Data under study

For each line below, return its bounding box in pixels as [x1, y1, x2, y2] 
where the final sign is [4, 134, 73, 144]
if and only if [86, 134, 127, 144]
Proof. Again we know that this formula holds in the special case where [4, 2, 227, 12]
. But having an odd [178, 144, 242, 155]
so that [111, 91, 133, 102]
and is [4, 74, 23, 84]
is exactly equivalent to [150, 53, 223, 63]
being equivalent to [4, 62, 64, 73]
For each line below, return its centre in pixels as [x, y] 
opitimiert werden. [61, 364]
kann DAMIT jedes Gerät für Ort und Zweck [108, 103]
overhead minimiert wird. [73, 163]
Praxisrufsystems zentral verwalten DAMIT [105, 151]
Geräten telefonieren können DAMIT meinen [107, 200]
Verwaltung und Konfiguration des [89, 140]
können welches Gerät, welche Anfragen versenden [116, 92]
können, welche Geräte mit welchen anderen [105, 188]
==
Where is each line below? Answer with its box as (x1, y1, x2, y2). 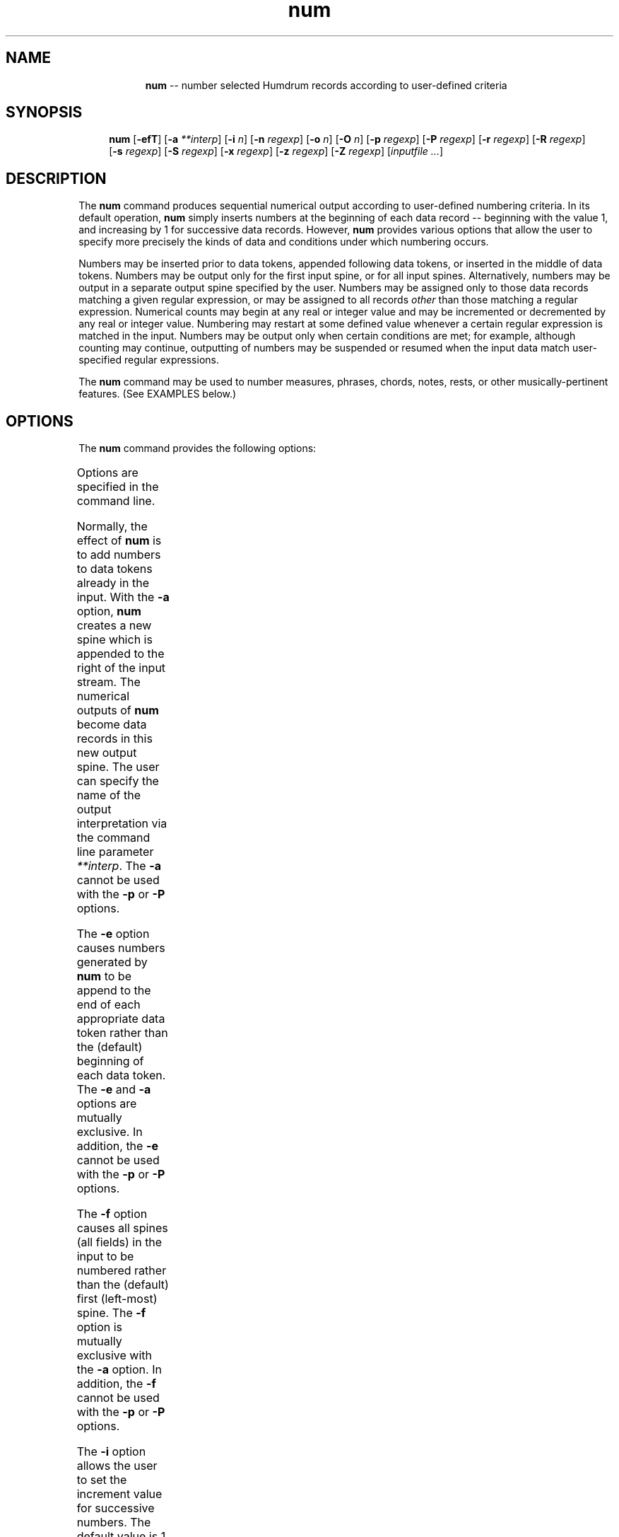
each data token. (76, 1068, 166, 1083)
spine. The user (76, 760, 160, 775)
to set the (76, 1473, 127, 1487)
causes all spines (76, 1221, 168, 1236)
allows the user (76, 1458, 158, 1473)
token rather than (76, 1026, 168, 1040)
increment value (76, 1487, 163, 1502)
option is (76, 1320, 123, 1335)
* * *
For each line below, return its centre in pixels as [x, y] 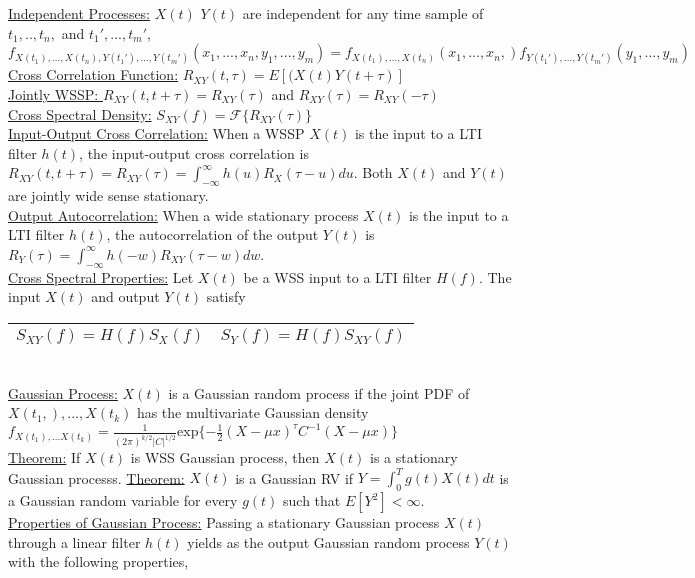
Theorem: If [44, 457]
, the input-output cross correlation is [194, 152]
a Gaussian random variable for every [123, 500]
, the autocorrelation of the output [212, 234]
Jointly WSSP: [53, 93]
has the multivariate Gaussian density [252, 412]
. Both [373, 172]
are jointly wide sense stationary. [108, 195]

Problem description
Copy the lines above exactly, beginning at the line that has "For each line below, return its bounding" and stopping after the line that has "können welches Gerät, welche", and omit the rest.

Task response
For each line below, return its bounding box in pixels as [x1, y1, x2, y2] 
where the final sign is [4, 134, 73, 144]
if and only if [86, 134, 127, 144]
Proof. Again we know that this formula holds in the special case where [4, 2, 227, 12]
. But having an odd [178, 144, 242, 155]
so that [111, 91, 133, 102]
and is [4, 74, 23, 84]
is exactly equivalent to [150, 53, 223, 63]
being equivalent to [4, 62, 64, 73]
For each line below, return its centre in pixels as [x, y] 
opitimiert werden. [61, 364]
kann DAMIT jedes Gerät für Ort und Zweck [108, 103]
overhead minimiert wird. [73, 163]
Praxisrufsystems zentral verwalten DAMIT [105, 151]
Geräten telefonieren können DAMIT meinen [107, 200]
Verwaltung und Konfiguration des [89, 140]
können welches Gerät, welche Anfragen versenden [116, 92]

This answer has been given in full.